El 30 de junio pasado, por orden del juez federal Sergio Torres, se hizo un operativo en la villa 1-11-14 del que participaron la Gendarmería Nacional y la PFA. Una fuerza se encargó de los allanamientos en el sector manejado por ciudadanos paraguayos, la otra de del área dominada por la organización peruana de "Marcos".

Una calificada fuente de la Gendarmería recordó: "Siempre que son detenidos los cabecillas de las bandas sus lugartenientes intentan ocupar el territorio para no perder el poder en el lugar. Las organizaciones nunca quedan acéfalas".

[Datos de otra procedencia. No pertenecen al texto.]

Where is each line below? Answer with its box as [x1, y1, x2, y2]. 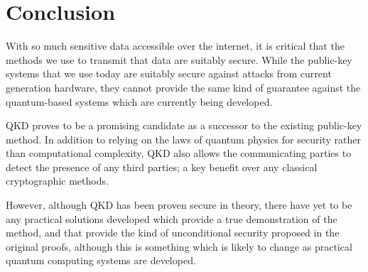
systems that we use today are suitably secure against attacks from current [6, 66, 332, 81]
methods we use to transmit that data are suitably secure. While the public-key [6, 52, 352, 67]
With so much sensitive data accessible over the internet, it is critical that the [6, 38, 345, 53]
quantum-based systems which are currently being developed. [6, 94, 273, 109]
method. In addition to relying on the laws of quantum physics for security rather [6, 131, 361, 146]
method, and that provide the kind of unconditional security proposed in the [6, 225, 340, 240]
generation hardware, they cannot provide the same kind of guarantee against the [6, 80, 361, 94]
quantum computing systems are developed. [6, 253, 196, 268]

Entre las bandas que "sufren de psicosis" por la supuesta entrega de información, según fuentes de la Policía Federal, está la organización narcocriminal supuestamente comandada por "Marcos" y bandas que ganaron el territorio en villas de San Martín, en el conurbano.

Estructuras criminales

Días después de esos operativos se hizo en la villa del Bajo Flores hubo un nuevo allanamiento donde se secuestraron armas y chalecos antibalas. "Sin duda, en la 1-11-14 hay muchas armas", dijo un investigador. Hace diez días, el juez Torres procesó con prisión preventiva a "Marcos", a su esposa, Silvana Salazar, y a otros ocho personas acusadas de integrar la organización que sembró terror en la villa 1-11-14.

"Resulta trascendente señalar que la organización criminal analizada habría logrado un grado de coordinación tal que le ha permitido mantenerse erguida en el tiempo, pese a los esfuerzos estatales por resquebrajar su estructura y poner fin a la concreción de los delitos en estudio. Precisamente, se pudo comprobar que, desde hace aproximadamente veinte años, los distintos personajes involucrados han ido relacionándose hasta conformar una agrupación cuya estructura ha permitido mantenerse vigente, a través de la constante incorporación de nuevos miembros que suplantan a aquéllos que desertan, son expulsados, detenidos o desaparecen de la escena por algún otro motivo, posibilitando así la producción cotidiana de una indeterminada cantidad de maniobras ilícitas", explicó Torres.

El negocio de la droga en la villa 1-11-14 es millonario. En enero pasado, en un procesamiento anterior para "Marcos" y parte de su banda, se afirmó que con el dinero obtenido por la venta de droga al menudeo, la organización criminal lograba comprar 70.000 euros por semana.

Desde hace más de ocho años el juez Torres y sus colaboradores investigan a la banda de "Marcos". Ya detuvo a más de 100 presuntos integrantes de la organización y le secuestro más de 95 kilos de droga.

Según fuentes judiciales, la banda que supo liderar "Marcos" sigue activa, pero comandada presuntamente por su hermano Fernando Estrada Gonzáles, alias "Pity", que tiene bajo sus espaldas una orden de captura. Según información que llegó a los tribunales de Comodoro Py, "Pity" se enojó por los últimos allanamientos y podría intentar separarse definitivamente del liderazgo de su hermano. Hasta ahora se repartían las ganancias

En su última resolución, el juez Torres describió el cuadro de situación de la poderosa banda criminal: "No sólo la jefatura sigue vigente, sino que varios de los integrantes que fueron detenidos o condenados en distintas etapas de la investigación y que a ellos responden, tras recuperar su libertad retornan a prestar funciones dentro de la organización.